2.    Li YT, Sun Y, Liang Y, Liu Q, Shi YZ, Zhang CS, Zhang CX, Song LT, Zhang P, Zhang XZ, Li XT, Chen T, Huang HY, He XD, Wang Y, Wu YQ, Chen SX, Jiang M, Chen CH, Xie CC, James Y. Yang, Lin Y, Zhao SM, Ye ZY, Lin SY, Daniel Tsun-yee Chiu, Lin SC*. ULK1/2 Constitute a Bifurcate Node Controlling Glucose Metabolic Fluxes in Addition to Autophagy. Molecular Cell, 62(3)(2016), 359-370.

3.    Zhang CS, Lin SC*. AMPK Promotes Autophagy by Facilitating Mitochondrial Fission. Cell Metabolism, 23(3)(2016), 399-401.

4.    Zhang CS, Jiang B, Li MQ, Zhu MJ, Peng YY, Zhang YL, Wu YQ, Li TY, Liang Y, Lu ZL, Lian GL, Liu Q, Guo HL,Yin ZY, Ye ZY, Han J, Wu JW, Yin HY, Lin SY, Lin SC*. The Lysosomal v-ATPase-Ragulator Complex is a Common Activator for AMPK and mTORC1, acting as a Switch between Catabolism and Anabolism. Cell Metabolism, 20(3)(2014), 526-540.

5.    Zhang YL, Guo HL, Zhang CS, Lin SY, Li P, Wu JW, Lin SC*. AMP as a low energy charge signal autonomously initiates assembly of AXIN-AMPK-LKB1 complex for AMPK activation.
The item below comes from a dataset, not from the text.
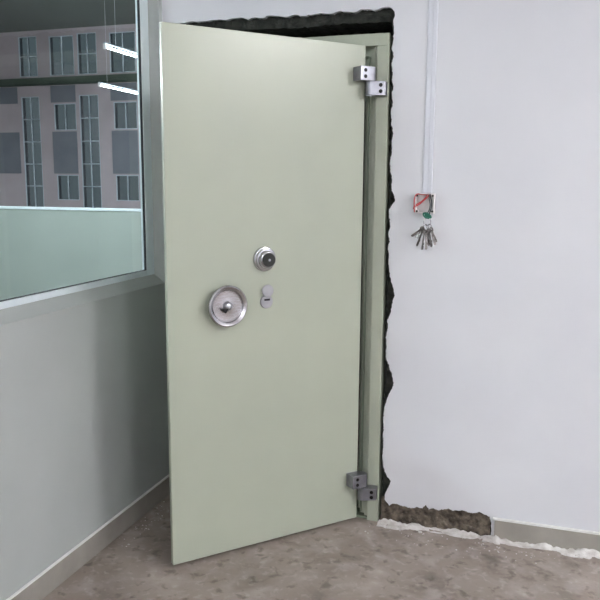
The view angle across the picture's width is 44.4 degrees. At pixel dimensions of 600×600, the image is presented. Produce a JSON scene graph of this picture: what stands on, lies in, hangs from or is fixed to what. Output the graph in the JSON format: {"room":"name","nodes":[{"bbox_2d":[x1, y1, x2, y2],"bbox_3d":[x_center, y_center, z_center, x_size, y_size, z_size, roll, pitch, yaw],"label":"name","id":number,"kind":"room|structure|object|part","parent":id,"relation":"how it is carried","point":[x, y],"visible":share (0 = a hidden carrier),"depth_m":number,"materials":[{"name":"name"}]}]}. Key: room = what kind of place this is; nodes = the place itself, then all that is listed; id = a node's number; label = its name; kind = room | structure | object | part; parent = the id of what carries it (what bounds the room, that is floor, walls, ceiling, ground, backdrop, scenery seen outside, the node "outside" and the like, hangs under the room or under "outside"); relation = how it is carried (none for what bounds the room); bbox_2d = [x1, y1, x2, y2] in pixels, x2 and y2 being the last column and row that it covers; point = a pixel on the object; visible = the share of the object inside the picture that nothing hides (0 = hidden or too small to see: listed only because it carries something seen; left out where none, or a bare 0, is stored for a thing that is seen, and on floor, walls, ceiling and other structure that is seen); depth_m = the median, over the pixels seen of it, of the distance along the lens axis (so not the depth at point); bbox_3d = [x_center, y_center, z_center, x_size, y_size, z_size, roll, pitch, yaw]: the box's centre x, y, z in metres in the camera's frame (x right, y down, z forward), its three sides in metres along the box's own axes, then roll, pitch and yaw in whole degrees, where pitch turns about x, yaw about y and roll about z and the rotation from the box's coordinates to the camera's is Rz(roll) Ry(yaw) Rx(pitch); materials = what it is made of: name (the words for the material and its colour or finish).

Cell Metabolism, 18(4)(2013), 546-555.

6.    Lin SY, Li TY, Liu Q, Zhang CS, Li X, Chen Y, Zhang SM, Lian GL, Liu Q, Ruan K, Wang Z, Zhang CS, Chien KY, Wu J, Li QX, Han JH, Lin SC*. GSK3-TIP60-ULK1 signaling pathway links growth factor deprivation to autophagy. Science, 336(6080)(2012), 477-481.

7.    Li QX, Lin SY, Wang X, Lian GL, Lu ZL, Guo HL, Ruan K, Wang YH, Ye ZY, Han JH, Lin SC*. Axin determines cell fate by controlling the p53 activation threshold after DNA damage. Nature Cell Biology, 11(9)(2009), 1128-1135.

8.    Rui YN, Xu Z, Xiong B, Cao Y, Lin SY, Chan SC, Luo W, Han Y, Lu ZL, Ye ZY, Zhou HM, Han JH, Meng A*, Lin SC*. A ß-catenin-independent dorsalization pathway activated by Axin/JNK signaling and antagonized by Aida. Developmental Cell, 13(2)(2007), 268-282.

9.    Rui YN, Xu Z, Lin SY, Li QX, Rui HL, Luo W, Zhou HM, Cheung PY, Wu ZG, Ye ZY, Li P, Han JH, Lin SC*. Axin stimulates p53 functions by activation of HIPK2 kinase through multimeric complex formation. The EMBO Journal. 23(23)(2004), 4583-4594.